__Work to complete__. Check each line of the listing for the string "Disorder". Copy those where it appears.

-----

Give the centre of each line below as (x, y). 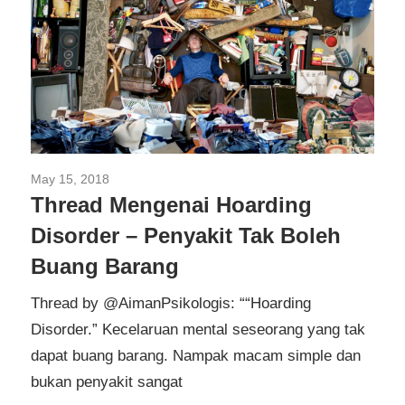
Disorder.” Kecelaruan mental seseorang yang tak (198, 329)
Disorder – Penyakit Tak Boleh (186, 236)
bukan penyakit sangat (107, 381)
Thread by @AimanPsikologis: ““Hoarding (171, 303)
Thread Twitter (151, 179)
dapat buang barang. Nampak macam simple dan (196, 355)
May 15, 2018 (70, 179)
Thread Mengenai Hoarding (171, 205)
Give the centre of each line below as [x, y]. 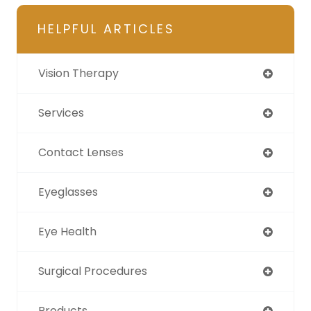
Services [61, 113]
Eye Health [67, 232]
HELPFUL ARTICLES [106, 29]
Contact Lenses [81, 153]
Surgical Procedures [93, 271]
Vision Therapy [78, 74]
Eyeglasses [68, 192]

-----

__Response area__.
Disorder.” Kecelaruan mental seseorang yang tak (198, 329)
Disorder – Penyakit Tak Boleh (186, 236)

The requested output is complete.